Parts that were removed included further restrictions on advertising junk food to children and things like two-for-one marketing deals.

Dr. Sarah Wollaston, health select committee chair, and Conservative member of Parliament, said the document shows “the triumph of industry lobbyists.”

“In downgrading the obesity ‘plan’ many important opportunities have been lost to improve children’s diets and tackle health inequality,” she tweeted. “Big interests have trumped those of children in dumping advertising and promotion from the childhood obesity strategy.”

Shirley Cramer, executive chief of the Royal Society for Public Health, told the BMA she was also critical of the lack of regulation on marketing and promoting sugar-filled foods to kids. She pointed out it was identified as a “critical area for action” addressed in a report by Public Health England last year.

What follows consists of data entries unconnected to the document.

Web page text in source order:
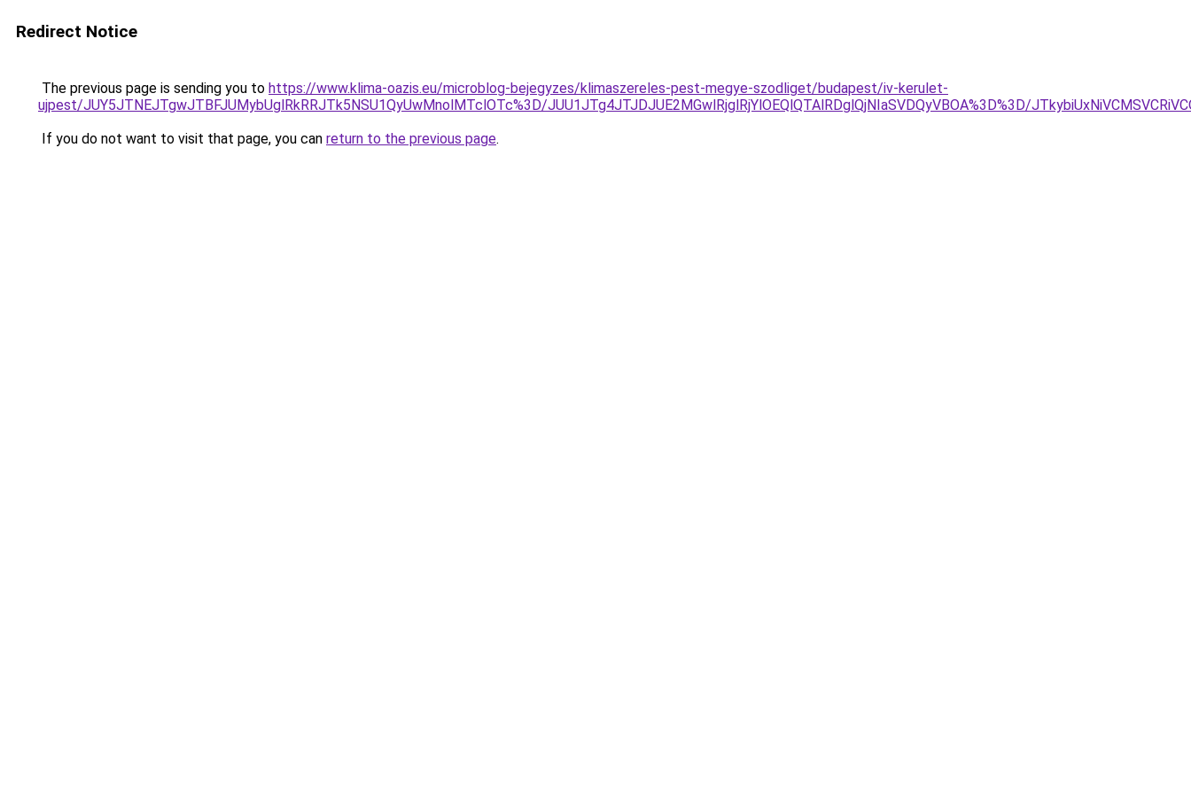
Redirect Notice
The previous page is sending you to https://www.klima-oazis.eu/microblog-bejegyzes/klimaszereles-pest-megye-szodliget/budapest/iv-kerulet-
ujpest/JUY5JTNEJTgwJTBFJUMybUglRkRRJTk5NSU1QyUwMnolMTclOTc%3D/JUU1JTg4JTJDJUE2MGwlRjglRjYlOEQlQTAlRDglQjNIaSVDQyVBOA%3D%3D/
If you do not want to visit that page, you can return to the previous page.
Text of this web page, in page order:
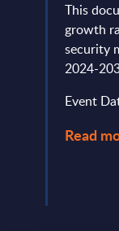
This
growth
security
2024-
Event
Read
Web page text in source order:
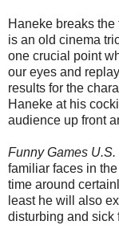
Haneke breaks
is an old cinema
one crucial point
our eyes and
results for the
Haneke at his
audience up front
Funny Games U.S.
familiar faces in
time around
least he will also
disturbing and sick

“It is therefore extremely disappointing that these evidence-based recommendations have been dismissed,” she said. “However, it does feel like several pages of the plan are missing; there is a glaring omission around any measures to tackle the aggressive marketing of junk food — on TV, online, and through sponsorship and price promotions.”

Overall, as BBC health editor Hugh Pym says, health experts are nearly in universal agreement that the guidelines fall short. Still, some say that increasing physical activity in schools, is “a step in the right direction, albeit a small one.”

Read more: Obese people have slim chance of obtaining normal body weight »

Those in the sugary beverage industry also took exception to the sanctions, arguing they will unnecessarily hurt the country’s already damaged economy.

The tax is on sugary beverage producers and importers, not on consumers, the report states. The goal is to encourage them to reduce the sugar content in their products.

“We have given producers and importers two years to lower the sugar in their drinks so that they won’t face the levy if they take action,” the report states.

Gavin Partington, director general of the British Soft Drinks Association, says he hopes government officials will “reconsider a measure that is both unnecessary and harmful to the economy.”

“Given the economic uncertainty our country now faces we’re disappointed the government wishes to proceed with a measure which analysis suggests will cause thousands of job losses and yet fail to have a meaningful impact on levels of obesity,” he said in a statement.

The specific details of the tax are planned to be hashed out over the summer and incorporated into the country’s 2017 finance bill.